- Al-Sahwah Location within Syria
- Coordinates: 32°35′46″N 36°22′4″E﻿ / ﻿32.59611°N 36.36778°E
- Grid position: 278/222
- Country: Syria
- Governorate: Daraa
- District: Daraa
- Subdistrict: Al-Musayfirah

Population (2004)
- • Total: 3,950
- Time zone: UTC+3 (AST)

= Al-Sahwah =

Al-Sahwah (السهوة, also spelled el-Sahoa or Sahweh); also known as Sahwat al-Qamh or Sehwet el-Kamh is a village in southern Syria, administratively part of the Daraa Governorate, located east of Daraa. Nearby localities include al-Jiza to the southwest, Ghasm to the south, Maaraba, Daraa to the southeast, Umm Walad to the northeast, al-Musayfirah to the north and Kahil to the west. According to the Syria Central Bureau of Statistics, al-Sahwah had a population of 3,950 in the 2004 census, making it the least populous locality in the al-Musayfirah nahiyah ("subdistrict").

==History==
In 1596 al-Sahwah appeared in the Ottoman tax registers under the name of Sahwat al-Qamh, as being part of the nahiya (subdistrict) of Butayna in the Qada Hauran. It had a Muslim population consisting of 9 households and 4 bachelors. They paid a fixed tax-rate of 40% on agricultural products, including wheat, barley, summer crops, goats and/or beehives; a total of 3,300 akçe.

There are ruins of an ancient tower and a church in al-Sahwah. Although the buildings are of some significance, they do not differ much from the ancient Roman and Byzantine architecture found throughout the Hauran. The village did not have any Christian residents in the 19th century.

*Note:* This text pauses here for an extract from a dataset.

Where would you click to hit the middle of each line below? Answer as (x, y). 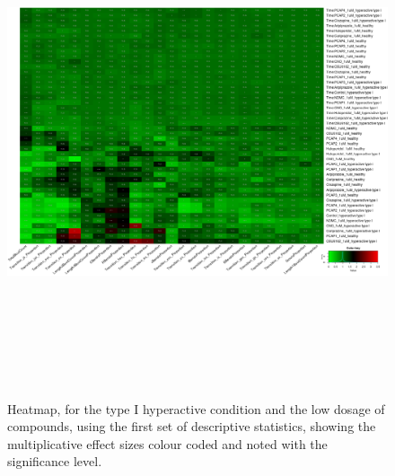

In 1838 the village was classified as a khirba (abandoned village) by English biblical scholar Eli Smith. In the late 19th-century al-Sahwah had a population of about 350 people living in about 70 households. The village was vulnerable to incursions by Druze raiders, and also had a shortage of water sources. The villagers had to pay a certain sum to the Druze sheikhs (chiefs), in order to connect to a water-canal south of the village and fill the village reservoir. If, in the event of a bad harvest, they could not pay this sum, the village would face mass hunger and cattle had to be taken to Bosra for water.